Shireesh Verma

An efficient control-oriented coverage metric

Coverage metrics, which evaluate the ability of a test sequence to detect design faults, are essential to the validation process. A key source of difficulty in determining fault detection is that the control flow path traversed in the presence of a fault cannot be determined. Fault detection can only be accurately determined by exploring the set of all control flow paths, which may be traversed as a result of a fault. We present a coverage metric that determines the propagation of fault effects along all possible faulty control flow paths. The complexity of exploring multiple control flow paths is greatly alleviated by heuristically pruning infeasible control flow paths using the algorithm that we present. The proposed coverage metric provides high accuracy in designs that contain complex control flow. The results obtained are promising.

Automatic generation of functional coverage models from CTL

Functional coverage models which measure the sufficiency of test stimuli are essential to the verification process. A key source of difficulty in their deployment emanates from the manual and imprecise nature of their development process and the lack of a sound measure of their quality. A functional coverage model can be considered complete only if it accurately reflects the behavior of the Design under Verification (DUV) as described in the specification. We present a method to automatically generate coverage models from a formal CTL description of design properties. Experimental results show that the functional coverage models generated using our technique correlate well with the detection of randomly injected errors into a design.

Impact of SoC power management techniques on verification and testing

We are at the crossroads of some fundamental changes that are taking place in the semiconductor industry. Power is a primary design criterion for bulk of the semiconductor designs now and a key reason behind the shift towards multicore designs as increase in power consumption limits increases in clock speed at the rate we have seen in the past.

Automatic Generation of Functional Coverage Models from Behavioral Verilog Descriptions

As an industrial practice, the functional coverage models are developed based on a high-level specification of the design under verification (DUV). However, in the course of implementation a designer makes specific choices which may not be reflected well in a functional coverage model developed entirely from a high-level specification. We present a method to automatically generate implementation-aware coverage models based on the static analysis of a HDL description of the DUV. Experimental results show that the functional coverage models generated using our technique correlate well with the detection of randomly injected errors into a design

Error Detection Using Model Checking vs. Simulation

Design simulation and model checking are two alternative and complementary techniques for verifying hardware designs. This paper presents a comparison between the two techniques based on detection of design errors, performance, and memory use. We perform error detection experiments using model checking and simulation to detect errors injected into a verification benchmark suite. The results allow a quantitative comparison of simulation and model checking which can be used to understand weaknesses of both approaches

Power Management Design and Verification

Power consumption has become the key differentiating factor for many different types of semiconductor products. This has led to recent advances in power management techniques to address power consumption in these products. These include power management techniques such as power gating, adaptive voltage and frequency scaling, and active body-bias that leverage voltage as a handle to manage power consumption. We look into an overview of these techniques and the resulting new challenges facing the functional validation of a system-on-a-chip.

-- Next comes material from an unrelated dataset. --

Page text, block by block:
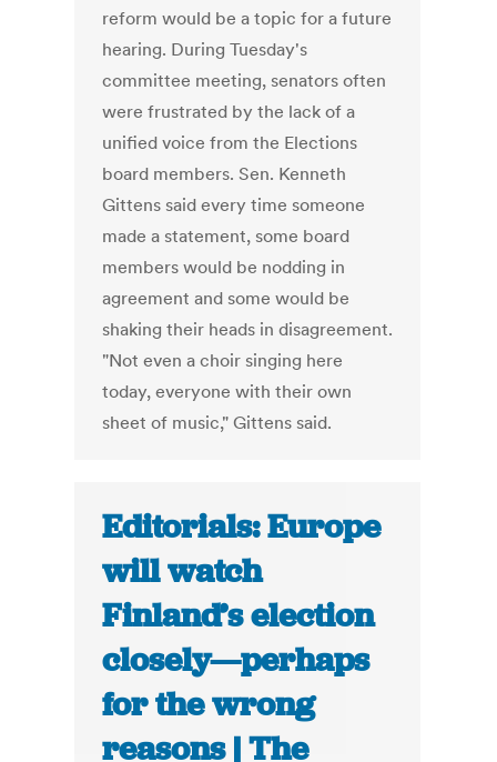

Panel: SoC power management implications on validation and testing

We are at the crossroads of some fundamental changes that are taking place in the semiconductor industry. Power consumption has become one of the most important differentiating factors for semiconductor products due to a major shift in the market towards handheld consumer devices. Power is a primary design criterion for bulk of the semiconductor designs now. Power is a key reason behind the shift towards multi-core designs as increase in power consumption limits increases in clock speed at the rate we have seen in the past.

Evaluation of an efficient control-oriented coverage metric

Dynamic verification, the use of simulation to determine design correctness, is widely used due to its tractability for large designs. A serious limitation of dynamic techniques is the difficulty in determining whether or not a test sequence is sufficient to detect all likely design errors. Coverage metrics are used to address this problem by providing a set of goals to be achieved during the simulation process; if all coverage goals are satisfied then the test sequence is assumed to be complete. Many coverage metrics have been proposed but no effort has been made to identify a correlation between existing metrics and design quality. In this paper we present a technique to evaluate a coverage metric by examining its ability to ensure the detection of real design errors. We apply our evaluation technique to our control-oriented coverage metric to verify its ability to reveal design errors.

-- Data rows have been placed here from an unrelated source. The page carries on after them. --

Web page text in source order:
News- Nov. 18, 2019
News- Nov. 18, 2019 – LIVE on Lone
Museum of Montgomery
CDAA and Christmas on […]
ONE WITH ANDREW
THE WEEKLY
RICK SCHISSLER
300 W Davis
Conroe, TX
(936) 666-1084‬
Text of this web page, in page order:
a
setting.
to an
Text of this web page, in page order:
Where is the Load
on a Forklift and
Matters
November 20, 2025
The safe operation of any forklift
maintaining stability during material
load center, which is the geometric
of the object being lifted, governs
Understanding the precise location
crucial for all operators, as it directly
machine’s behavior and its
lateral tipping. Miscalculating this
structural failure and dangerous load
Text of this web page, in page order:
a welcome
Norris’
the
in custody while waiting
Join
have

Improving feasible interactions among multiple processes

Hierarchical testing requires the verification of individual processes followed by the verification of the interactions among processes. The large number of potential interactions between processes must be managed in order to make the testing process tractable. Fortunately, many potential interactions are actually infeasible and should be ignored during the verification process. Data dependency between processes indicates the potential for a feasible interaction but absolute feasibility can only be determined by evaluating control-flow paths across interacting processes. We propose a method to identify feasible interactions for testing through static analysis combined with the use of a constraint satisfaction programming (CSP) solving engine.